++++ Given records ++++

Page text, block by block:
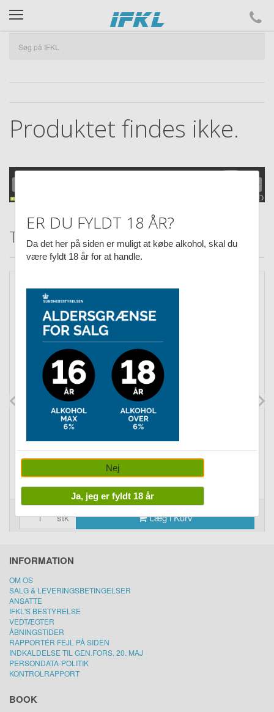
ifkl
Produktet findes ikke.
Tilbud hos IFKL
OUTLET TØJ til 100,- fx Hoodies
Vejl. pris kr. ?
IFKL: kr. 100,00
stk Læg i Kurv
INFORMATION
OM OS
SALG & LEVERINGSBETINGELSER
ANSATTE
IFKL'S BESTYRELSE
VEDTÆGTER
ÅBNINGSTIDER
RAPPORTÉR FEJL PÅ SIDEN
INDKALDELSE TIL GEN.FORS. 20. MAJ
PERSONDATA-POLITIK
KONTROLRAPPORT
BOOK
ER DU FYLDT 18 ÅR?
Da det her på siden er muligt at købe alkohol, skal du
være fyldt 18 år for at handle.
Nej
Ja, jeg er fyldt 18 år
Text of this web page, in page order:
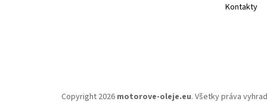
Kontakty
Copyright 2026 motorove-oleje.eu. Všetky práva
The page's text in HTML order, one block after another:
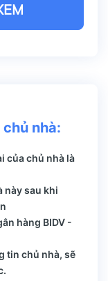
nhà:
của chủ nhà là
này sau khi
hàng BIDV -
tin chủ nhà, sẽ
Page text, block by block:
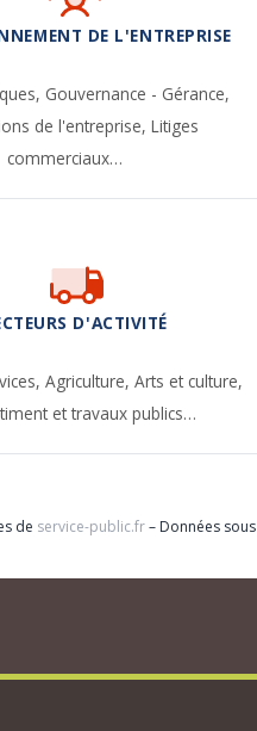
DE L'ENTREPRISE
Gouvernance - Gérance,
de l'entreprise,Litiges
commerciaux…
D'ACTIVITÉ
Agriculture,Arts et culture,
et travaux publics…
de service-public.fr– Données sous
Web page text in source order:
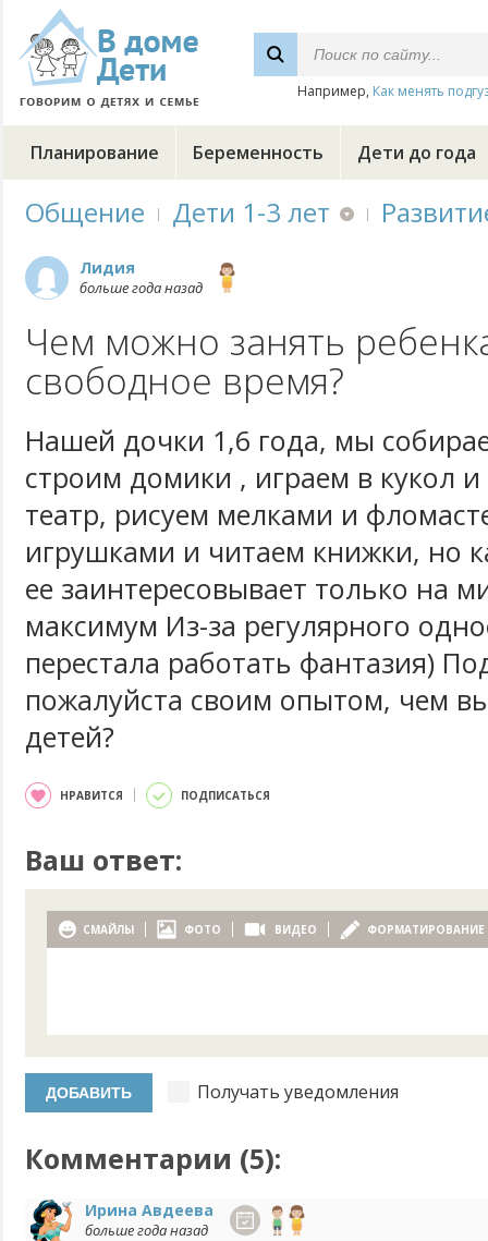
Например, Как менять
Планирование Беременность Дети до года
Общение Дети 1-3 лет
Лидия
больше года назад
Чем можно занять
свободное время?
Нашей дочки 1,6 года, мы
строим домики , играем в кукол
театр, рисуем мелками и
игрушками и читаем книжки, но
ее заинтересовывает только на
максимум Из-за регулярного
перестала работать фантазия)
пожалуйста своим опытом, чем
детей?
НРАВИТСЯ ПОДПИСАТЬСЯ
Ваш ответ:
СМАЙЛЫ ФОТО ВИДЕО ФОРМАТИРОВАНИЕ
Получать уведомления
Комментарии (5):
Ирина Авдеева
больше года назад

++++

▸ **About this exercise**: All of the listing above must be output exactly, except for its pictures.

▸ **Output for this task**:
Page text, block by block:
ifkl
Produktet findes ikke.
Tilbud hos IFKL
OUTLET TØJ til 100,- fx Hoodies
Vejl. pris kr. ?
IFKL: kr. 100,00
stk Læg i Kurv
INFORMATION
OM OS
SALG & LEVERINGSBETINGELSER
ANSATTE
IFKL'S BESTYRELSE
VEDTÆGTER
ÅBNINGSTIDER
RAPPORTÉR FEJL PÅ SIDEN
INDKALDELSE TIL GEN.FORS. 20. MAJ
PERSONDATA-POLITIK
KONTROLRAPPORT
BOOK
ER DU FYLDT 18 ÅR?
Da det her på siden er muligt at købe alkohol, skal du
være fyldt 18 år for at handle.
Nej
Ja, jeg er fyldt 18 år
Text of this web page, in page order:
Kontakty
Copyright 2026 motorove-oleje.eu. Všetky práva
The page's text in HTML order, one block after another:
nhà:
của chủ nhà là
này sau khi
hàng BIDV -
tin chủ nhà, sẽ
Page text, block by block:
DE L'ENTREPRISE
Gouvernance - Gérance,
de l'entreprise,Litiges
commerciaux…
D'ACTIVITÉ
Agriculture,Arts et culture,
et travaux publics…
de service-public.fr– Données sous
Web page text in source order:
Например, Как менять
Планирование Беременность Дети до года
Общение Дети 1-3 лет
Лидия
больше года назад
Чем можно занять
свободное время?
Нашей дочки 1,6 года, мы
строим домики , играем в кукол
театр, рисуем мелками и
игрушками и читаем книжки, но
ее заинтересовывает только на
максимум Из-за регулярного
перестала работать фантазия)
пожалуйста своим опытом, чем
детей?
НРАВИТСЯ ПОДПИСАТЬСЯ
Ваш ответ:
СМАЙЛЫ ФОТО ВИДЕО ФОРМАТИРОВАНИЕ
Получать уведомления
Комментарии (5):
Ирина Авдеева
больше года назад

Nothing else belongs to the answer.